However, in person viewings are not allowed in many countries, including where
I live, Scotland. But from experience, physical house viewings are really
useful for getting the feel for a house. For example, when looking just at
individual photographs on a website, it is sometimes hard to understand how
the rooms all fit together.

So to scratch this itch, I put together a fully panoramic, click through, tour
of my house. This was substantially inspired by functionality on a famous
mapping website.

It took several weeks of evenings and weekends to polish, but I am quite proud
of the result. I think the tour is really slick, and gives a good feel for the
house.

I suspect few of you are looking to buy a house in Scotland. Moreover, people
care about technology on this site, so let’s talk about the tech.

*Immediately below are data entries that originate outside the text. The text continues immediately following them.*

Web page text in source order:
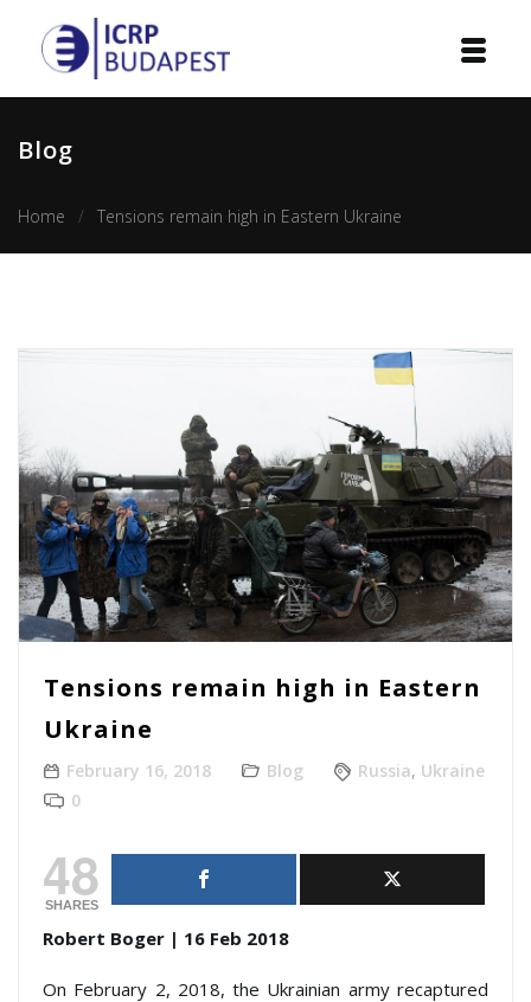
Courses
Cooperation
Contact
Blog
Home Tensions remain high in Eastern Ukraine
Tensions remain high in Eastern
Ukraine
February 16, 2018 Blog Russia, Ukraine
0
48
SHARES
Robert Boger | 16 Feb 2018
On February 2, 2018, the Ukrainian army recaptured
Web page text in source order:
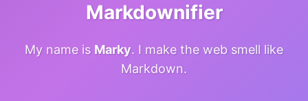
Markdownifier
My name is Marky. I make the web smell like
Markdown.
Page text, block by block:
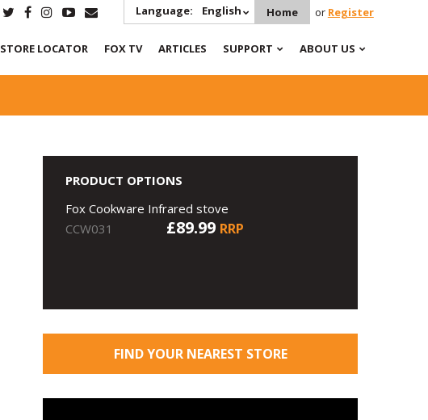
Language: English Home or Register
STORE LOCATOR FOX TV ARTICLES SUPPORT ABOUT US
PRODUCT OPTIONS
Fox Cookware Infrared stove
CCW031
£89.99 RRP
FIND YOUR NEAREST STORE
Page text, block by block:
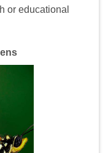
or educational
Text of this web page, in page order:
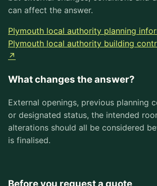
can affect the answer.
Plymouth local authority planning
Plymouth local authority building
↗
What changes the answer?
External openings, previous planning
or designated status, the intended
alterations should all be considered
is finalised.

At the very start, I found this requires a 360 camera. I tried stitching
panoramas together from individual photographs, but that did not have good
results. Then, once the images are converted into the right format, we need a
panorama viewer. We settled upon Marzipano, which is a brilliant, as are a few
other contenders. Marzipano also has a decent tour generation tool.

This is where the customization, polish, and value added began. For example, I
wanted a clickable mini map, which would moreover show both your position and
orientation. So I integrated Leaflet with the Marzipano tour, in both
directions. I also added the ability to zoom into places such as cupboards,
which is more appropriate than navigating full scene change.

Separately, I think there’s the open question of whether this could be
commercialized. Can money be made from creating tours like this for other
house sellers, as a service? Perhaps. Estate agency fees can be quite high.
However, it would require some more up front work to the make the whole thing,
end-to-end, a much faster process. For example, cross referencing the scenes
together, and setting the orientation information, was quite time consuming.